#### Items from a data source:
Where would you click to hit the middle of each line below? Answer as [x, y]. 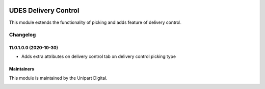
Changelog [23, 35]
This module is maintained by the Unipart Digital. [58, 78]
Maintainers [22, 69]
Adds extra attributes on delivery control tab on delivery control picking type [99, 56]
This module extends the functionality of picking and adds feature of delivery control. [95, 22]
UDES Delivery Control [44, 10]
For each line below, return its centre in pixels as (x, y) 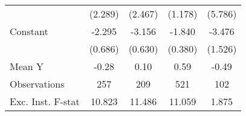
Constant (29, 31)
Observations (37, 84)
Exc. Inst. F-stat (45, 101)
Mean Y (27, 66)
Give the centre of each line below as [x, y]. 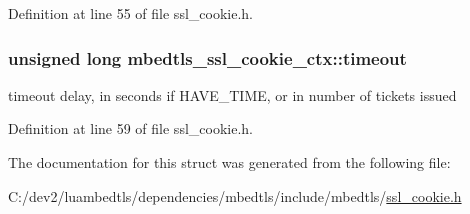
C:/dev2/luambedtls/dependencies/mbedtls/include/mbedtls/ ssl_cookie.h [235, 195]
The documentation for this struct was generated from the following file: [229, 162]
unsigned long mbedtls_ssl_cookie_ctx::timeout [207, 57]
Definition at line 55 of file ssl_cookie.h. [130, 13]
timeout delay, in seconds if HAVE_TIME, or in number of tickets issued [232, 94]
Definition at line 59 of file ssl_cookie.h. [130, 128]
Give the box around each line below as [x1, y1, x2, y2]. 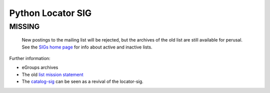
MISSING [9, 22, 40, 31]
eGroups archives [21, 64, 58, 70]
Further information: [9, 55, 50, 61]
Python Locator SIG [9, 7, 92, 18]
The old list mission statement [21, 71, 83, 77]
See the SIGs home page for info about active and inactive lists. [21, 44, 152, 50]
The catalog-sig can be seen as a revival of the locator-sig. [21, 78, 143, 84]
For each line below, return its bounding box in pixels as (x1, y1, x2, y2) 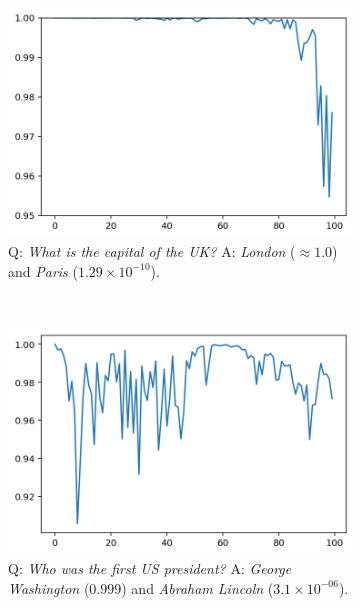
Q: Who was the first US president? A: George (8, 557, 292, 578)
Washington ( (8, 577, 90, 598)
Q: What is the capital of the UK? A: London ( (8, 240, 296, 261)
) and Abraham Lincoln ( (121, 577, 274, 598)
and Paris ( (8, 260, 78, 281)
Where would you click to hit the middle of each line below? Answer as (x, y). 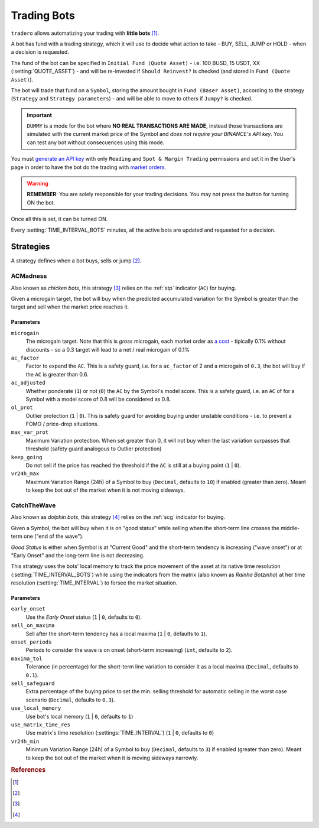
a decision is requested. (40, 52)
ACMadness (29, 276)
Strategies (30, 247)
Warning (38, 184)
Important (40, 115)
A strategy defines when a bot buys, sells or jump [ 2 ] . (76, 261)
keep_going (27, 457)
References (28, 770)
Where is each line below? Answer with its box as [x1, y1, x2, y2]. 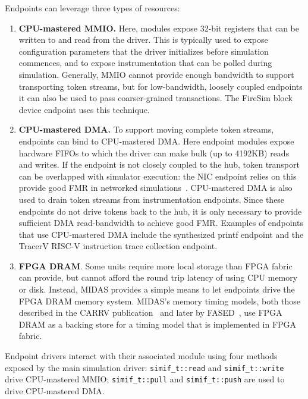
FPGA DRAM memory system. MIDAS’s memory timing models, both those [18, 294, 301, 307]
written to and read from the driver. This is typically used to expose [18, 33, 268, 46]
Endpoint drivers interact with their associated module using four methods [5, 350, 278, 362]
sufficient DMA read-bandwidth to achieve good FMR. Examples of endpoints [18, 216, 304, 229]
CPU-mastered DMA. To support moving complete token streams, [18, 123, 274, 136]
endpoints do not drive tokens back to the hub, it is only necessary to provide [18, 205, 302, 217]
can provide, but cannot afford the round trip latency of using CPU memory [18, 271, 298, 284]
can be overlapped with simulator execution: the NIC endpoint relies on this [18, 169, 297, 182]
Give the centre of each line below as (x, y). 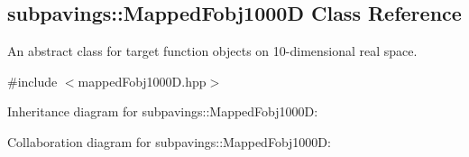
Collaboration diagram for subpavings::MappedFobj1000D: (169, 141)
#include (32, 81)
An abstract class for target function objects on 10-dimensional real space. (212, 51)
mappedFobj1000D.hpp (142, 81)
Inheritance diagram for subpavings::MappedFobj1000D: (163, 111)
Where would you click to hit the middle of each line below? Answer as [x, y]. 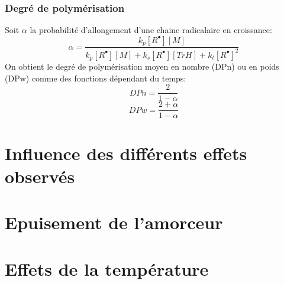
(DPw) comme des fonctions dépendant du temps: [96, 78]
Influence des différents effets [126, 153]
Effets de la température [107, 268]
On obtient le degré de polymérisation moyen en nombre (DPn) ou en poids [142, 66]
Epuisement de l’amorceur [114, 222]
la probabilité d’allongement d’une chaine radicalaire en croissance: [151, 30]
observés [40, 176]

#### Exercise brief:
An exact copy of the records above is required, leaving out the pictures.

#### Problem solution:
Where would you click to hit the middle of each line below? Answer as [x, y]. 
Changelog [23, 35]
This module is maintained by the Unipart Digital. [58, 78]
Maintainers [22, 69]
Adds extra attributes on delivery control tab on delivery control picking type [99, 56]
This module extends the functionality of picking and adds feature of delivery control. [95, 22]
UDES Delivery Control [44, 10]
For each line below, return its centre in pixels as (x, y) 
Constant (29, 31)
Observations (37, 84)
Exc. Inst. F-stat (45, 101)
Mean Y (27, 66)
Give the centre of each line below as [x, y]. 
C:/dev2/luambedtls/dependencies/mbedtls/include/mbedtls/ ssl_cookie.h [235, 195]
The documentation for this struct was generated from the following file: [229, 162]
unsigned long mbedtls_ssl_cookie_ctx::timeout [207, 57]
Definition at line 55 of file ssl_cookie.h. [130, 13]
timeout delay, in seconds if HAVE_TIME, or in number of tickets issued [232, 94]
Definition at line 59 of file ssl_cookie.h. [130, 128]
Give the box around each line below as [x1, y1, x2, y2]. 
MISSING [9, 22, 40, 31]
eGroups archives [21, 64, 58, 70]
Further information: [9, 55, 50, 61]
Python Locator SIG [9, 7, 92, 18]
The old list mission statement [21, 71, 83, 77]
See the SIGs home page for info about active and inactive lists. [21, 44, 152, 50]
The catalog-sig can be seen as a revival of the locator-sig. [21, 78, 143, 84]
For each line below, return its bounding box in pixels as (x1, y1, x2, y2) 
Q: Who was the first US president? A: George (8, 557, 292, 578)
Washington ( (8, 577, 90, 598)
Q: What is the capital of the UK? A: London ( (8, 240, 296, 261)
) and Abraham Lincoln ( (121, 577, 274, 598)
and Paris ( (8, 260, 78, 281)
Where would you click to hit the middle of each line below? Answer as (x, y). 
a decision is requested. (40, 52)
ACMadness (29, 276)
Strategies (30, 247)
Warning (38, 184)
Important (40, 115)
A strategy defines when a bot buys, sells or jump [ 2 ] . (76, 261)
keep_going (27, 457)
References (28, 770)
Where is each line below? Answer with its box as [x1, y1, x2, y2]. 
FPGA DRAM memory system. MIDAS’s memory timing models, both those [18, 294, 301, 307]
written to and read from the driver. This is typically used to expose [18, 33, 268, 46]
Endpoint drivers interact with their associated module using four methods [5, 350, 278, 362]
sufficient DMA read-bandwidth to achieve good FMR. Examples of endpoints [18, 216, 304, 229]
CPU-mastered DMA. To support moving complete token streams, [18, 123, 274, 136]
endpoints do not drive tokens back to the hub, it is only necessary to provide [18, 205, 302, 217]
can provide, but cannot afford the round trip latency of using CPU memory [18, 271, 298, 284]
can be overlapped with simulator execution: the NIC endpoint relies on this [18, 169, 297, 182]
Give the centre of each line below as (x, y). 
Collaboration diagram for subpavings::MappedFobj1000D: (169, 141)
#include (32, 81)
An abstract class for target function objects on 10-dimensional real space. (212, 51)
mappedFobj1000D.hpp (142, 81)
Inheritance diagram for subpavings::MappedFobj1000D: (163, 111)
Where would you click to hit the middle of each line below? Answer as [x, y]. 
(DPw) comme des fonctions dépendant du temps: [96, 78]
Influence des différents effets [126, 153]
Effets de la température [107, 268]
On obtient le degré de polymérisation moyen en nombre (DPn) ou en poids [142, 66]
Epuisement de l’amorceur [114, 222]
la probabilité d’allongement d’une chaine radicalaire en croissance: [151, 30]
observés [40, 176]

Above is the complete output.